Longing for Surprises - Revolutionary Road

Simon Smart


English band ‘Radiohead’s’ song from 1997, No Surprises, describes a modern existence of quiet desperation:  

  A heart that's full up like a landfill
A job that slowly kills you
Bruises that won't heal
 

The song explores a life that takes place in ‘a pretty house’ with a ‘pretty garden’ but, as the chorus repeats with haunting, escalating angst, there are ‘no alarms and no surprises.’ At its dramatic conclusion, the song descends into chaotic, discordant noise containing the desperate refrain ‘let me out of here.’ It’s a portrait that neatly reflects the shape of Revolutionary Road the film adaptation of Richard Yates’ novel from 1961, starring Kate Winslet and Leonardo DiCaprio.

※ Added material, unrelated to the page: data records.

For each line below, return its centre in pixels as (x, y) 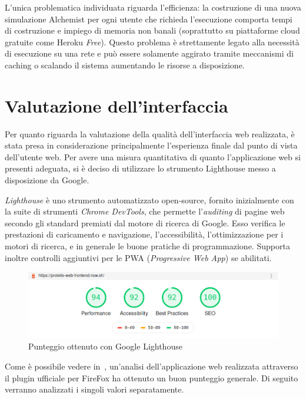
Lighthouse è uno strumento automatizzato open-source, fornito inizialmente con (149, 199)
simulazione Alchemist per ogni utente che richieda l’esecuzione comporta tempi (149, 19)
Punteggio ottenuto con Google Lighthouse (105, 346)
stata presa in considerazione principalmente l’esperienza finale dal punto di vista (151, 145)
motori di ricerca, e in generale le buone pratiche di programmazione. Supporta (147, 246)
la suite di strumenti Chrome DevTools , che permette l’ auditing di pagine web (145, 211)
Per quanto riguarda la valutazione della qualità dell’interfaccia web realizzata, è (150, 133)
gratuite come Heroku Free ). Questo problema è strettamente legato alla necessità (152, 42)
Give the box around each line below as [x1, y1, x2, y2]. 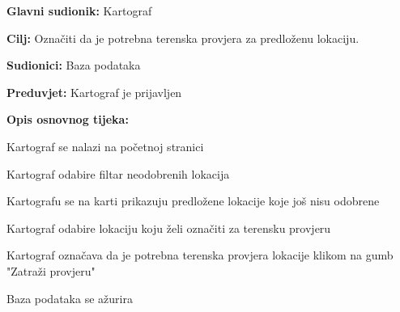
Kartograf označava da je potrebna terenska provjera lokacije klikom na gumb [6, 247, 394, 264]
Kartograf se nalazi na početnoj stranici [6, 137, 204, 154]
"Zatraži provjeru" [6, 262, 96, 279]
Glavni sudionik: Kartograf [6, 2, 152, 19]
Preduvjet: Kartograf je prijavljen [6, 83, 182, 100]
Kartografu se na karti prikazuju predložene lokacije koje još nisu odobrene [6, 192, 380, 209]
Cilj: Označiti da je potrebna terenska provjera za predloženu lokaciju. [6, 29, 360, 46]
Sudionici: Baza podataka [6, 57, 141, 74]
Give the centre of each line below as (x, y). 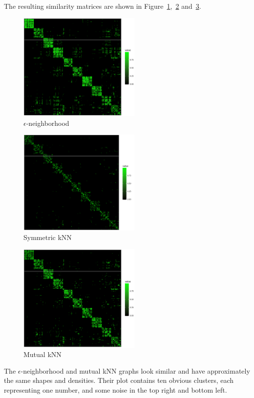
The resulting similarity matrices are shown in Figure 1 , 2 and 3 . (103, 6)
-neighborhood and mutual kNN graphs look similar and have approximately (135, 370)
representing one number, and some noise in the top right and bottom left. (116, 389)
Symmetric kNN (48, 237)
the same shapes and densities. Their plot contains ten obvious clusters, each (119, 380)
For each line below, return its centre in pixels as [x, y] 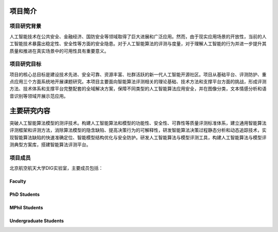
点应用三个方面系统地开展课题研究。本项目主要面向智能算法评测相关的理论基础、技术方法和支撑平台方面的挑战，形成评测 [138, 82]
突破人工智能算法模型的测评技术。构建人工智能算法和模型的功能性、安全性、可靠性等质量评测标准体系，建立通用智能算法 [138, 123]
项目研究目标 [25, 64]
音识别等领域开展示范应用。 [39, 96]
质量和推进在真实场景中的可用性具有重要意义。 [59, 51]
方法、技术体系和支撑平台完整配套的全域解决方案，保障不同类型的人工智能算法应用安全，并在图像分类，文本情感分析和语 [138, 89]
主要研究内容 [30, 111]
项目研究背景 [25, 26]
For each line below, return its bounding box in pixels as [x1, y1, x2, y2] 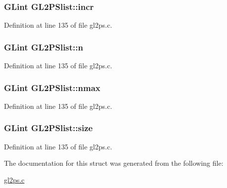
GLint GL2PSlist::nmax [4, 81, 101, 94]
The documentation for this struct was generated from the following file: [4, 158, 224, 168]
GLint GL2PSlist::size [4, 122, 93, 134]
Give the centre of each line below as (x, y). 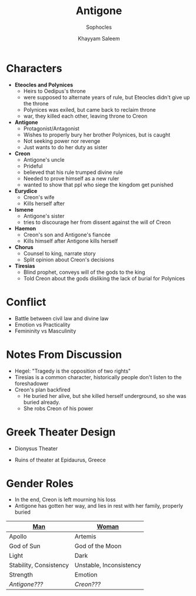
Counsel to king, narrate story (59, 253)
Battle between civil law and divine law (62, 318)
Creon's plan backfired (42, 390)
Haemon (25, 228)
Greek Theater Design (61, 432)
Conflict (26, 302)
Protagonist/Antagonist (51, 128)
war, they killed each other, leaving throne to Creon (85, 116)
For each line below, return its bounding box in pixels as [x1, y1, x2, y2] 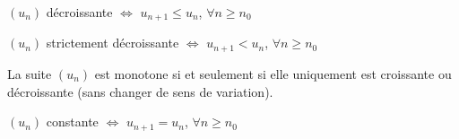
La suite [7, 64, 52, 83]
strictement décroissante [46, 33, 179, 52]
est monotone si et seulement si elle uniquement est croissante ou [94, 64, 452, 83]
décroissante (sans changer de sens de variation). [7, 82, 273, 100]
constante [46, 112, 99, 131]
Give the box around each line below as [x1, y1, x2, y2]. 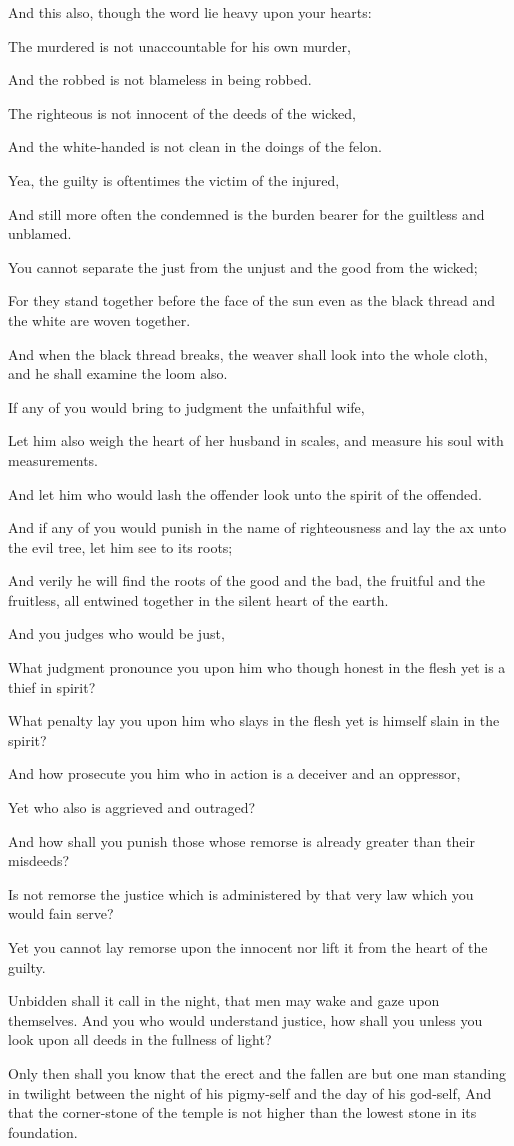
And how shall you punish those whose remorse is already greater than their [8, 830, 475, 851]
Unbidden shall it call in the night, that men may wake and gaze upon [8, 990, 440, 1011]
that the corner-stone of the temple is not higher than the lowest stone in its [8, 1102, 477, 1123]
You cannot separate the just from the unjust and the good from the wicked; [8, 256, 478, 277]
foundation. [8, 1121, 78, 1142]
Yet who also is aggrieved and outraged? [8, 797, 256, 818]
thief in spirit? [8, 676, 96, 697]
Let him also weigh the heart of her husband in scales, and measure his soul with [8, 430, 504, 451]
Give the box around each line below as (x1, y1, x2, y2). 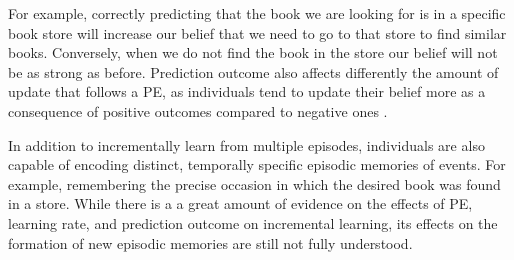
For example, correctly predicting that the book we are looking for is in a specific (8, 3, 506, 23)
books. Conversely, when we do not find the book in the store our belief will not (8, 42, 498, 63)
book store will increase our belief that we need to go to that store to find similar (8, 22, 507, 43)
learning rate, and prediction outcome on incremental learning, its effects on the (8, 212, 498, 233)
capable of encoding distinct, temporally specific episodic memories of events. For (8, 154, 506, 175)
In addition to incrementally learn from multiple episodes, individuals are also (8, 134, 485, 155)
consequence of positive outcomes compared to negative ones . (8, 100, 388, 121)
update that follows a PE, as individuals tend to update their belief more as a (8, 81, 486, 102)
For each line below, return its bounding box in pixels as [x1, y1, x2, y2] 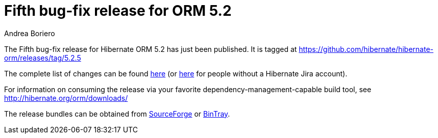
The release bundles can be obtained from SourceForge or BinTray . [4, 109, 230, 118]
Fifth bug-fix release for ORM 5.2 [4, 2, 232, 19]
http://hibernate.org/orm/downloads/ [4, 93, 128, 102]
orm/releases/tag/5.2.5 [4, 53, 81, 62]
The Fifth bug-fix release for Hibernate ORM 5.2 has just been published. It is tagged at [4, 44, 297, 53]
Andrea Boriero [4, 29, 55, 38]
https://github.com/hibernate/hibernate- [299, 44, 434, 53]
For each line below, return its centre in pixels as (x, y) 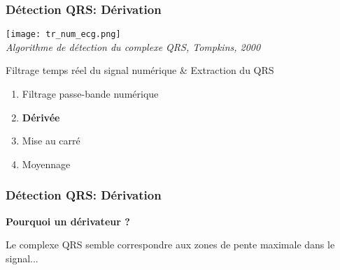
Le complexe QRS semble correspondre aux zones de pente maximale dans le (170, 245)
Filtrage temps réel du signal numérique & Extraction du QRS (140, 70)
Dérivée (41, 117)
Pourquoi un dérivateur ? (68, 221)
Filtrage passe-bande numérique (90, 94)
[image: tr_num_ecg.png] (63, 35)
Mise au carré (51, 141)
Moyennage (46, 164)
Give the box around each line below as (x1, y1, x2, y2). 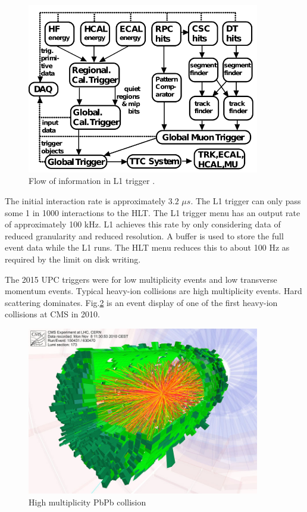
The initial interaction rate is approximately (5, 194, 166, 207)
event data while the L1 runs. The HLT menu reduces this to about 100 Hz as (5, 241, 290, 254)
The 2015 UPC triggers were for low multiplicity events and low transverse (5, 273, 277, 285)
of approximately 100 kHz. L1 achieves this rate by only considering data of (5, 218, 281, 230)
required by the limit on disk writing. (5, 252, 141, 265)
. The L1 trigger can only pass (190, 194, 301, 207)
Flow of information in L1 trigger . (29, 174, 155, 187)
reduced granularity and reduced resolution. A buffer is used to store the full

Winslet has already been acclaimed for her performance, and rightly so, but DiCaprio is at least her equal in depicting with raw and jolting honesty this modern tragedy of a relationship being wrenched apart.

Set in Connecticut in the 1950s Revolutionary Road delivers a story of life in the suburbs for middle class America, where grey-suited male commuters pour into trains to travel to the city for uninspiring and repetitive work, leaving their stay-at-home and increasingly desperate wives to tend to domestic duties. For director Sam Mendes (married to Winslet) this is familiar territory after his highly successful American Beauty explored the thin veneer of respectability overlaying the anomie of suburban existence in 1990s Middle America.
 
     

Our early encounter with Frank and April Wheeler is by way of flashback to a couple enthralled by each other’s uniqueness and creative spirit. Together they feel special.  ‘I think you are the most interesting person I’ve ever met,’ she tells him. They plan a life of adventure, travel, and varied experience. ‘I want to feel things, really feel them?’ says Frank. After marrying they settle into life in suburbs determined to be different to those around them, but soon find themselves sucked into a vortex of responsibility and crippling, suffocating routine.

Mendes evokes the 1950s atmosphere skilfully—the formal dress, daytime martinis and endless smoking combined with décor that these days is retro cool, but in this context is relentlessly plain. Post-war optimism and burgeoning technology deliver the hopes and disappointments of modern consumerism.

There are echoes here of Betty Friedan’s Feminine Mystique and the now classic image of a 1950s housewife isolated, bored and diminished, turning to increasingly damaging ways of breaking the monotony. Surrounding the Wheelers are couples who lead bland lives in a monoculture of stifling conformity. It is only petty gossip that adds any spice to an otherwise humdrum existence. ‘Look at us,’ cries an ever-more agitated April. ‘We’re just like everyone else … We’ve bought into the same ridiculous delusion … that you have to resign from life.’ A scene depicting the couple walking silently down a long, sterile corridor serves as a telling symbol of where they are headed.

It’s a longing to re-capture the sense of vitality—of being fully awake, that sparks a dream for April that they sell the house, Frank quit his job and move the family to Paris. ‘People are alive there, not like here’ Frank had once told her.’ As the idea germinates in her head she seeks to make it reality with hurried determination. Frank takes some convincing but once on board, life takes on a different hue for both of them. It is at this point in the story when the dream is alive that they are at their best together—animated, excited and in love again.
 
  There is an aching sadness that comes from the knowledge that they still love each other
 

Of course ‘Paris’ is a metaphor here. It could have been anywhere that provided escape, risk, and freedom. For a time it looked like the romantic journey might become reality. But circumstances conspire against them. Reality strikes a blow. April begins to implode.